Program Flow#

Without controls, a program will simply run from top to bottom, performing each command in turn. This would mean writing a lot of code if you wanted to perform the same set of actions on multiple different sets of data. Here we will learn how to control which parts of a program execute with if, and how to perform repetitive actions with the for loop.

The if function#

An if function performs a logical test – is something TRUE? – and then runs commands if the test is passed.

# If function
x <- 4
if(x >= 0){
    y = sqrt(x)
}

Here, we only want to calculate the square root of x if x is positive.

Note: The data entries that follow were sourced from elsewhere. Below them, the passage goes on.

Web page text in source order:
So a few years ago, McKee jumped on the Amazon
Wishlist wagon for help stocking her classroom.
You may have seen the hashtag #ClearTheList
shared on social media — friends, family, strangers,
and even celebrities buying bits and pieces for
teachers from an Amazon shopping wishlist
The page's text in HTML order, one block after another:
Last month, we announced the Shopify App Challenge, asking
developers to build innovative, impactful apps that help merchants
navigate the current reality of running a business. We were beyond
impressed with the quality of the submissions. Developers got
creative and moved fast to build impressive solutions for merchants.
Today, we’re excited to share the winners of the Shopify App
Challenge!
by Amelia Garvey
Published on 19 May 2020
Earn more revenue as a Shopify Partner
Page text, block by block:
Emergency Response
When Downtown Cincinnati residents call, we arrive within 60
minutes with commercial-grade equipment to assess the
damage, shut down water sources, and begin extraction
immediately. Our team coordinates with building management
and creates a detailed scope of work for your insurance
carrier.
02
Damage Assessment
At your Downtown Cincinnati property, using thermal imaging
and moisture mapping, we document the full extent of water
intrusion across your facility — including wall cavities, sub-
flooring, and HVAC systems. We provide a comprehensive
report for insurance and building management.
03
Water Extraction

We can extend the use of if to include a block of code to execute if something is FALSE.

# If / Else
x <- -2
if(x >= 0){
    y = sqrt(x)
}else{
    cat("The result would be a complex number!")
}

You can go further by making if dependent on multiple logic statements, or use recursive if statements.

# Only allow integer square roots
x <- 4.2
if((x >= 0) & (x%%1==0)){
    y = sqrt(x)
}else{
    cat("The result would not be an integer!")
}

# Alternative method
if(x >= 0){
    if(x%%1==0){
        y = sqrt(x)
    }else{
        cat("The result would not be an integer!")
    }
}else{
    cat("The result would be a complex number!")
}

Exercises#

  • In the script window, copy the first if statement above and execute it. You should get the correct result, 2.

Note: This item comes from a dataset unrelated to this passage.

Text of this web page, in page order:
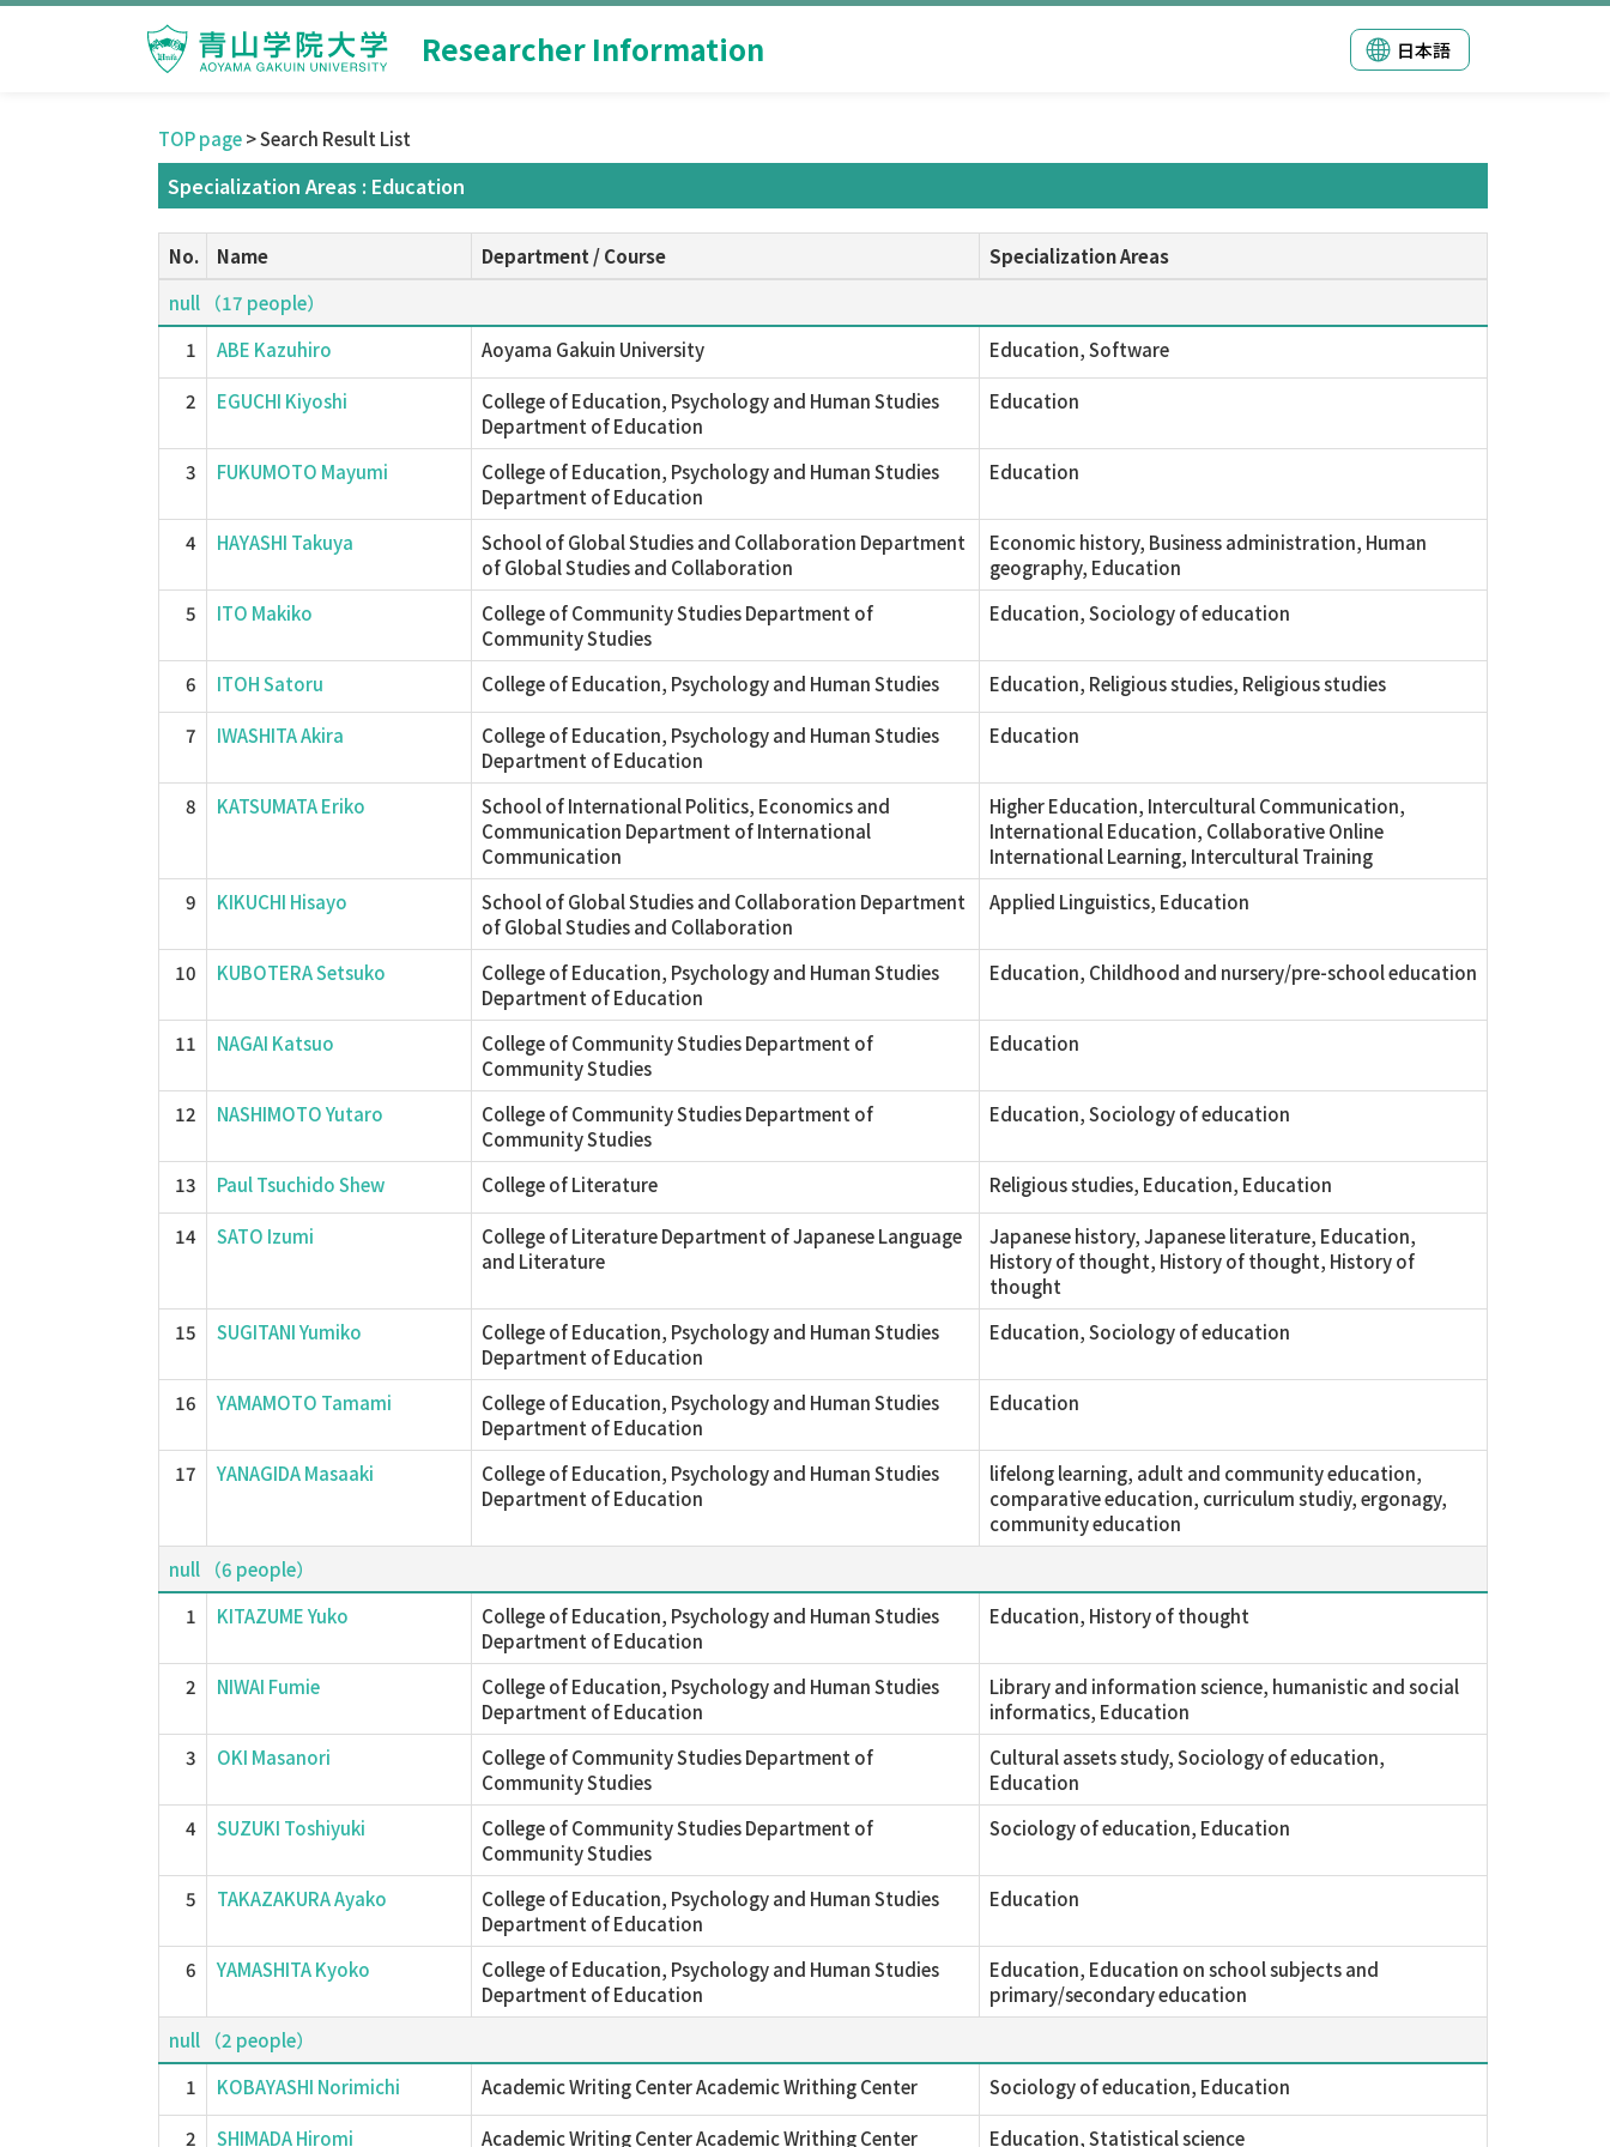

  • Now make x a negative value and execute the script again, what happens?

  • Add an else statement to your script as in the second example above and test it.

  • Using either multiple logic statements or nested if statements, write a script that tests whether x is an even square number.

The for loop#

Whilst it’s very simple to run basic calculations on a vector or matrix of data, more sophisticated code is required for data.frames or when you want to perform complex functions on individual pieces of data.

The for loop is a basic programming concept that runs a series of commands through each loop, with one variable changing each time, which may or may not be used in the loop’s code. For instance we could loop through the numbers 1 to 10 if we wanted to perform an action 10 times, or if we wanted to use the numbers 1 to 10 each in the same calculation.

# A basic for loop
for(i in 1:10){
    cat("Loop!")
}

# A loop involving the loop variable
for(i in 1:10){
    cat(paste("Loop",i,"!"))
}

These are simple examples and don’t capture the results of the loop. If we want to store our results, we have to declare a variable ahead of time to put them into.

# A loop that gets results
data(EuStockMarkets)
plot(EuStockMarkets[,1])
movingAverage <- vector()
for(i in 1:length(EuStockMarkets[,1])){
    movingAverage[i] <- mean(EuStockMarkets[i:(i+29),1])
}
plot(movingAverage)

Note that an error was produced because when we reach the end of the time series, the data points we ask for don’t exist – we could adjust our loop to account for this by reducing the number of times we go through the loop so that we don’t reach past the end of the data.

Also, rather than refer to the pieces of data directly, we are using i to keep track of the index of the data we want to work with. This allows us to refer to data by its index, and therefore slice a moving section of data. In other circumstances, you can of course refer to items by their names.

Exercises#

  • Write a for loop that prints out a countdown from 10 to 1.

  • Using the EuStockMarkets data, make a plot of the FTSE data. Note that this data is not a data.frame but a time.series - you can find out more with ?ts.

  • Using a for loop, calculate a moving average and make a corresponding vector of time points with the centres of each average.

  • Add the moving average to the plot using the lines function.

The *apply functions#

Consider that we might want to calculate an average of each of the data sets in the EuStockMarkets data over time. We can write a loop to do this:

# Calculate stock market average
stock_average <- c()
for(i in 1:nrow(EuStockMarkets)){
    stock_average[i] <- mean(EuStockMarkets[i,])
}

Although this seems brief, it can quickly become a lot of code when you want to work with multidimensional data, and although you won’t notice on this small amount of data, it is slow.

Instead, it would be easier to identify the function we are interested in using and simply apply it to our data.

# Using the apply function
stock_average <- apply(EuStockMarkets,1,mean)

The function works by giving it a matrix or data.frame (or here, a time.series also works), telling it whether you want to run the function across rows (1) or columns (2) and then the function you want to use. As a fourth argument you can give a list of additional arguments for the function you are running.

The apply function is for matrices and data.frames, but you can run lapply for a list, vapply for a vector, or sapply works for both.

Exercise#

  • Using the apply function, find the mean and standard deviation (sd) of the four data sets over time.

  • Make a plot of the mean against the sd.

  • Use linear regression to determine if there is a correlation between the mean and sd of this data and add a trend line to your plot.